When You Need a Professional
Any of these? Call someone.
The area is bigger than 1 square metre. Once mould reaches this size, the spore load in the air is significant. Disturbing it without proper containment and air filtration spreads it to other rooms. You’ll create three problems while trying to fix one.
It’s on porous materials. Plasterboard, wallpaper, untreated wood, carpet, soft furnishings. Mould grows into these materials. You can clean the surface and it looks fine. Two weeks later, it’s back. Because the roots (hyphae) are still embedded in the material. The contaminated material needs removing, not cleaning.
It keeps coming back. If you’ve cleaned the same spot three times in six months, surface cleaning isn’t working. Either the moisture source isn’t fixed, or the mould has established deeper than you think. Probably both.
You can smell it but can’t see it. Hidden mould is common. Behind dry lining, under flooring, inside wall cavities. If you can smell that musty, damp odour but there’s no visible mould, it’s hiding. And finding it requires moisture meters, thermal imaging, and sometimes opening up surfaces. Not a DIY job.

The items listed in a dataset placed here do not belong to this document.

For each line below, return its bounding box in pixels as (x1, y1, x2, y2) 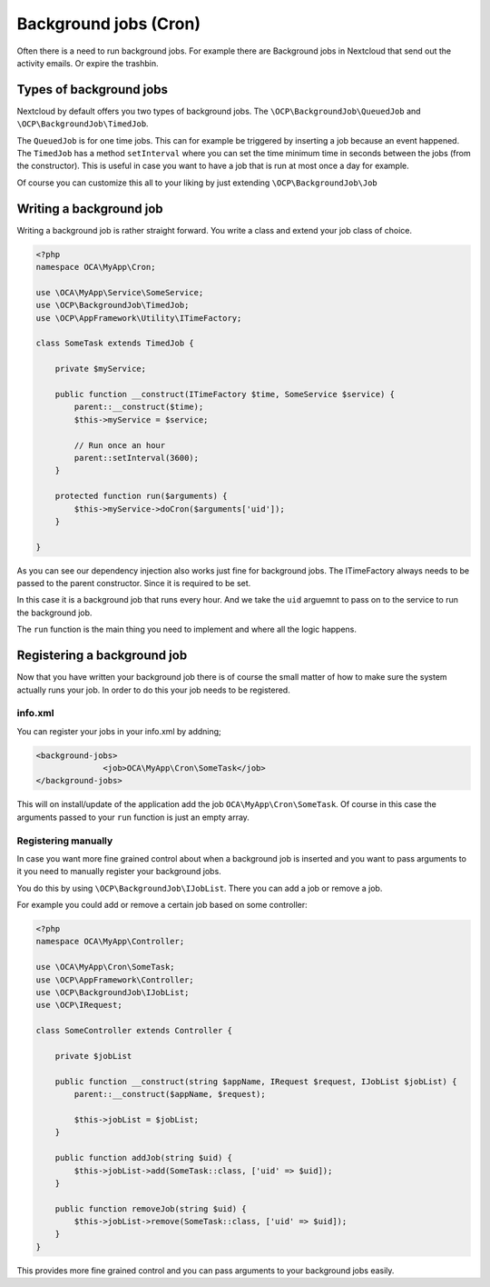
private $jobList (54, 1051, 132, 1061)
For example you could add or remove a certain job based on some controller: (16, 900, 308, 911)
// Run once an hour (73, 440, 166, 450)
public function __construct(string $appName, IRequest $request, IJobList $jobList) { (54, 1076, 457, 1086)
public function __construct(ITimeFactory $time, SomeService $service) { (54, 389, 395, 399)
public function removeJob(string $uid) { (54, 1203, 247, 1213)
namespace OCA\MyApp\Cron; (35, 262, 156, 273)
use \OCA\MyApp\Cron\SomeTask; (35, 962, 176, 973)
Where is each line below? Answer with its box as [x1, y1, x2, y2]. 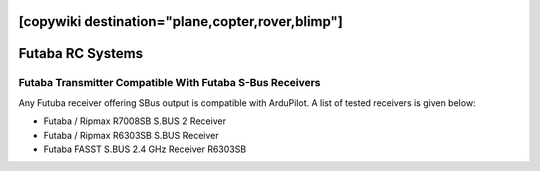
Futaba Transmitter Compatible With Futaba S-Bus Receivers [18, 76, 321, 90]
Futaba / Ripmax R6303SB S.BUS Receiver [43, 129, 219, 141]
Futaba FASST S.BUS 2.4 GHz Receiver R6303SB [43, 143, 247, 155]
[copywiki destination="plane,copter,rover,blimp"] [18, 13, 344, 30]
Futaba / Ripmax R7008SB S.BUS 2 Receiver [43, 115, 227, 127]
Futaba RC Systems [18, 45, 144, 62]
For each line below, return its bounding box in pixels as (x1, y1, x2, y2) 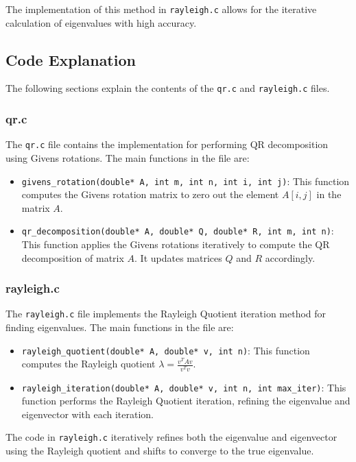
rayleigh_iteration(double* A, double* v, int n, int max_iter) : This (21, 380, 346, 394)
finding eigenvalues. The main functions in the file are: (5, 320, 234, 335)
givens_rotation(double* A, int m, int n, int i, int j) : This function (21, 173, 350, 188)
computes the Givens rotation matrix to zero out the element (21, 187, 279, 202)
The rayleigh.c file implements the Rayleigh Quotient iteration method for (5, 306, 327, 321)
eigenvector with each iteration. (21, 406, 154, 421)
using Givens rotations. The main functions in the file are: (5, 150, 250, 165)
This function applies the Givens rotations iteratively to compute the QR (21, 237, 330, 252)
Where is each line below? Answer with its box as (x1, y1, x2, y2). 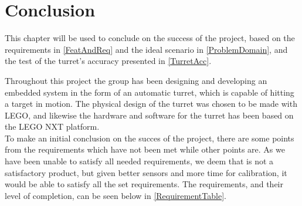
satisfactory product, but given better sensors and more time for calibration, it (5, 166, 287, 178)
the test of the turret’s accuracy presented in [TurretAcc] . (5, 55, 212, 67)
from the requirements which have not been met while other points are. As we (5, 143, 285, 156)
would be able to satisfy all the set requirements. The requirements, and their (5, 178, 284, 190)
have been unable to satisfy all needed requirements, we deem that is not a (5, 155, 274, 167)
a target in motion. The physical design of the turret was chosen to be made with (5, 97, 297, 110)
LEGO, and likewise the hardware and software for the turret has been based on (5, 109, 294, 121)
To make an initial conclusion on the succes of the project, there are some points (5, 131, 294, 144)
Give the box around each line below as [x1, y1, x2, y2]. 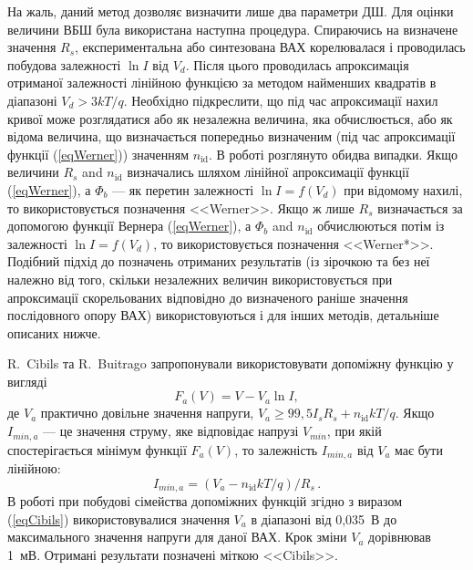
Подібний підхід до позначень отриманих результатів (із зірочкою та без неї [7, 252, 430, 271]
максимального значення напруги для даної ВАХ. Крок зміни [7, 527, 347, 546]
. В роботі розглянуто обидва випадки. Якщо [209, 144, 458, 163]
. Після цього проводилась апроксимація [185, 55, 409, 74]
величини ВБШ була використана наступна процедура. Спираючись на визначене [7, 19, 458, 38]
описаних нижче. [7, 323, 101, 342]
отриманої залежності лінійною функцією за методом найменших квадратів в [7, 73, 437, 92]
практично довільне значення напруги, [40, 403, 254, 422]
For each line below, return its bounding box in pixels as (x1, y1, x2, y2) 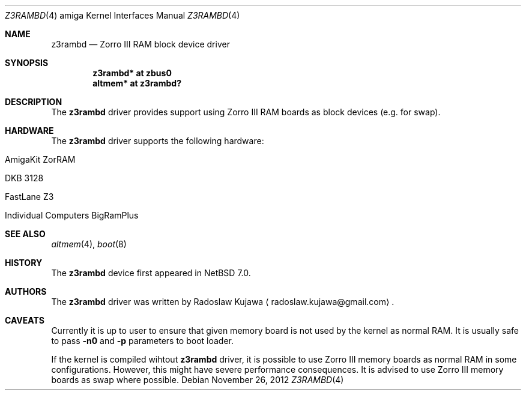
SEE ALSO (5, 229, 46, 239)
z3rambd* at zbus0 (92, 68, 172, 78)
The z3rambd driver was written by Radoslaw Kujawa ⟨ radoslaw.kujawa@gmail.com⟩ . (51, 297, 394, 307)
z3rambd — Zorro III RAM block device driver (51, 39, 230, 49)
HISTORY (5, 258, 43, 268)
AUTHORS (5, 286, 47, 297)
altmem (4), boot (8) (51, 239, 127, 249)
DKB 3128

Health symptoms are present. If anyone in the household is coughing, wheezing, or having allergic reactions, speed matters. Professional remediation with proper containment stops exposure immediately. The health risks of mould exposure are well documented and serious.
After flooding or major water damage. Mould can start growing within 24-48 hours of a flood. It spreads fast through saturated materials and can be behind walls before you see anything on the surface. We’ve covered mould after flooding in detail.
Hidden Risks of DIY on Serious Mould
The truth is, most people who attempt DIY on serious mould make things worse. Here’s what we see regularly.
Cross-contamination. Scrubbing or brushing mould without containment sends spores airborne. They settle everywhere. A mould problem in the bathroom becomes a mould problem in the bedroom. We had a customer near Temple Meads who tried scrubbing a 2-metre patch of mould off her kitchen wall. Within a month, three other rooms had mould spots that weren’t there before.
Inadequate removal. People clean what they can see. But mould on plasterboard means mould in plasterboard. If you don’t remove the affected material, the mould continues growing behind whatever you paint over it. We regularly strip back walls to find thick mould growth behind fresh paint.
Bleach doesn’t work on porous surfaces. This myth won’t die. Bleach kills surface mould on tiles. Great. On porous surfaces, the water in bleach actually feeds mould growth deeper in the material while the surface looks clean. It’s counterproductive.
No clearance testing. How do you know the air is safe after DIY removal? You don’t. Professional remediation includes air sampling to confirm spore levels are back to normal. Without it, you’re guessing.
What a Professional Does Differently
When we turn up to a mould job, here’s what happens that doesn’t happen with DIY.
Full assessment. Moisture meters, thermal imaging, visual inspection of all connected areas. We find the full extent before we start. About 40% of the time, the visible mould is less than half the actual problem.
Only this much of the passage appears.